Happy Accidents

According to Glitch’s website, I haven’t seen something like this before:

After playing the game pretty intensely for about three weeks, I don’t know what to think of that statement. There’s a lot about Glitch that’s incredibly new and refreshing– stuff that will influence the way some more-traditional MMOs are made, I hope. There’s also a lot about Glitch that’s astonishingly tired and conventional. The conventional and the radical often mix well in Glitch, but occasionally they don’t, and I can’t help but notice.

Glitch is a sidescrolling cooperative crafting MMO with a freemium payment model, played in Flash in a web browser. It’s not quite released yet, but when it is I’m sure that it will do well– it’s a heap of fun, no matter what I have to say about it. Plot-wise, you play a tiny person who lives in a universe that is currently being ‘imagined’ by eleven sleeping godlike giants. From what I gather, the name ‘Glitch’ is a reference to the weird and accidental ways independent life or culture forms in an ecosystem. In the world of these giants’ minds, the players are ‘mistakes,’ somehow. Their lives and their culture are happy accidents– much like our own.

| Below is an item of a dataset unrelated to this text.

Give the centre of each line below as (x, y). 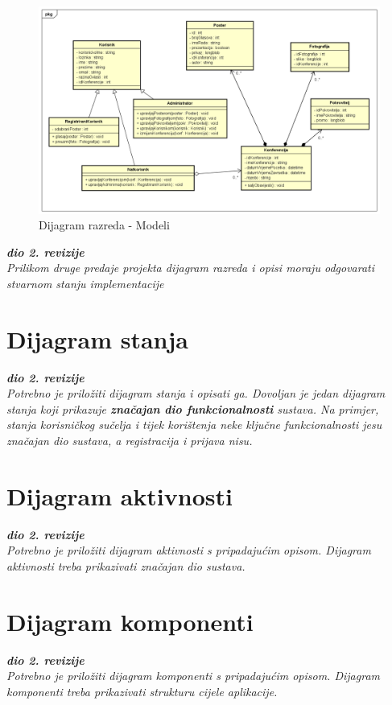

And according to the info page of one large player group, the game’s creator, Flicker founder Stewart Butterfield, has said that “Glitch is a game about culture.” I haven’t been able to corroborate this quote, but I certainly hope it’s true, since there’s a lot of wisdom to it. Though Glitch gives its players many goals to pick and choose from, this game has a sandbox attitude, and many players treat it as a platform for social experimentation and creative acts of do-goodery. Some players drop cryptic, clue-bearing notes in the environment which lead others on a treasure-hunt. Some players host in-world events or parties to celebrate a variety of occasions. I’ve noticed two or three players who like to leave notes bearing poems from a variety of important modern authors hidden in the game’s subway stations or atop the game’s climbable trees. Quests are rare things in Glitch right now, and players tend to solve them as groups rather than on their own. Cooperation and cooperative invention are the stuff of culture, aren’t they? Glitch is rapidly developing an unusual culture of its own.

This is possible, I think, because Glitch is the first MMO I’ve seen that mechanically encourages goodwill. It also goes out of its way to encourage creative, cooperative problem-solving. For example: two people gathering on the same resource node will give each other resource bonuses, not compete with one another. There are achievements for everything, including making friends and giving other players free stuff– so everyone’s eager to do those things. The entire world is filled with tendable and destructable resource patches, and players must work together to keep them alive and productive. There’s hardly anything in Glitch which can’t benefit from cooperation.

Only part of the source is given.